**Exercise goal**
Set down the records once more, please, exactly and with the pictures left out.

[Dataset entries]
▬▬▬
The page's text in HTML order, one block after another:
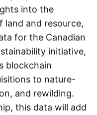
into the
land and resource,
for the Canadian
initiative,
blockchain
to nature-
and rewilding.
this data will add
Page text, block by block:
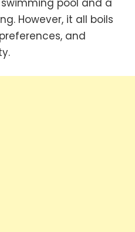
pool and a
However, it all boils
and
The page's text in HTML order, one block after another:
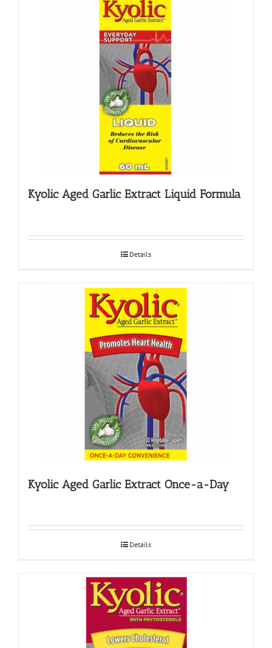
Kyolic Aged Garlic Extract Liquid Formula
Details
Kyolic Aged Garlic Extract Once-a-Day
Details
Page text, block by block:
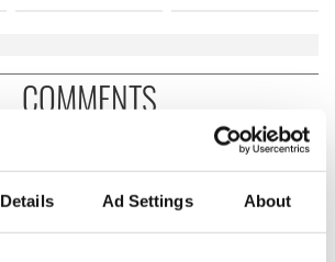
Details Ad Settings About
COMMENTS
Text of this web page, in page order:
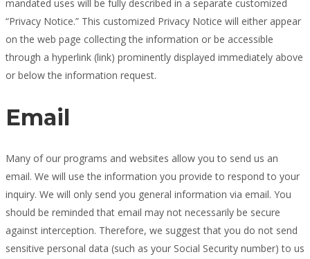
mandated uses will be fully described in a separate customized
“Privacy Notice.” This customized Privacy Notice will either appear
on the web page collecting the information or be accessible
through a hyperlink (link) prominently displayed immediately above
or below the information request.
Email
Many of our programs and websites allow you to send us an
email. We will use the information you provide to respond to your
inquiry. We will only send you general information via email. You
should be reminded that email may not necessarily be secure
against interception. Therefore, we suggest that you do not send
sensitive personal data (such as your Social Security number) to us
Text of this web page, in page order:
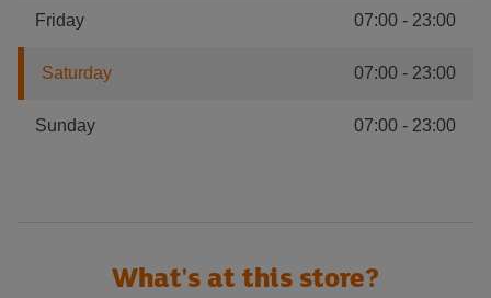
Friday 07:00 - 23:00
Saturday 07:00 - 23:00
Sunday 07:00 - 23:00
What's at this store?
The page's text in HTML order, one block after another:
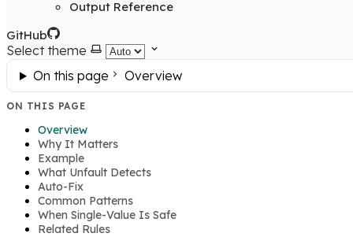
▬▬▬
**Exercise response**
The page's text in HTML order, one block after another:
into the
land and resource,
for the Canadian
initiative,
blockchain
to nature-
and rewilding.
this data will add
Page text, block by block:
pool and a
However, it all boils
and
The page's text in HTML order, one block after another:
Kyolic Aged Garlic Extract Liquid Formula
Details
Kyolic Aged Garlic Extract Once-a-Day
Details
Page text, block by block:
Details Ad Settings About
COMMENTS
Text of this web page, in page order:
mandated uses will be fully described in a separate customized
“Privacy Notice.” This customized Privacy Notice will either appear
on the web page collecting the information or be accessible
through a hyperlink (link) prominently displayed immediately above
or below the information request.
Email
Many of our programs and websites allow you to send us an
email. We will use the information you provide to respond to your
inquiry. We will only send you general information via email. You
should be reminded that email may not necessarily be secure
against interception. Therefore, we suggest that you do not send
sensitive personal data (such as your Social Security number) to us
Text of this web page, in page order:
Friday 07:00 - 23:00
Saturday 07:00 - 23:00
Sunday 07:00 - 23:00
What's at this store?
The page's text in HTML order, one block after another:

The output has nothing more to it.